A Wichita shelter for unhoused women and children plans to close in August

By Celia Hack | KMUW

Nonprofits and local governments are bracing for a strain on the shelter system as the city prepares to lose 10% of its beds for people experiencing homelessness.

One of Wichita’s key resources for unhoused women, Salvation Army’s emergency shelter, will close Aug. 11.

The announcement comes while most of Wichita’s homeless shelters are already at capacity, said Angie Prather, vice president of marketing and chief community engagement officer for United Way of the Plains.

“This decrease will strain the system,” Prather wrote in an email to KMUW.

The shelter provides 30-day emergency housing for single women and families with children.

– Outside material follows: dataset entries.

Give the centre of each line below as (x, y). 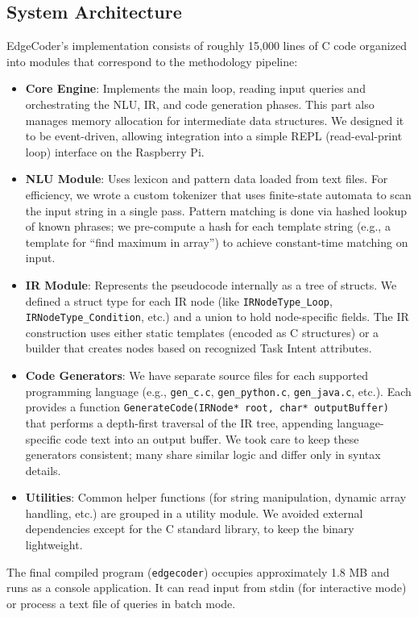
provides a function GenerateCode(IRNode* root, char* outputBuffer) (207, 407)
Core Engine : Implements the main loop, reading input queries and (195, 88)
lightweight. (54, 545)
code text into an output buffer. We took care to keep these (212, 438)
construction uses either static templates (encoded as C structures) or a (202, 332)
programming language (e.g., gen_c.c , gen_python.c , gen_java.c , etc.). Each (218, 391)
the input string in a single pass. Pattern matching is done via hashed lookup (216, 210)
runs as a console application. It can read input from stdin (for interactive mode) (207, 588)

The 28 beds there make up about 10 percent of the city’s total for people experiencing homelessness.

The closure is due to shrinking public and private funding sources since federal funding sources were restructured in 2016, said Major Merrill Powers, the South Central Area commander for the Salvation Army. Rising operational costs also drove the decision, he said.

“This is absolutely the hardest decision we’ve ever had to make,” Powers said. “In recent years, without significant public funding to operate the shelter and the need to continually increase private donations, that has just put us in a position where we couldn’t sustain it long term.”

Women living on the street will feel the shelter’s closure most acutely, advocates for the unhoused community said.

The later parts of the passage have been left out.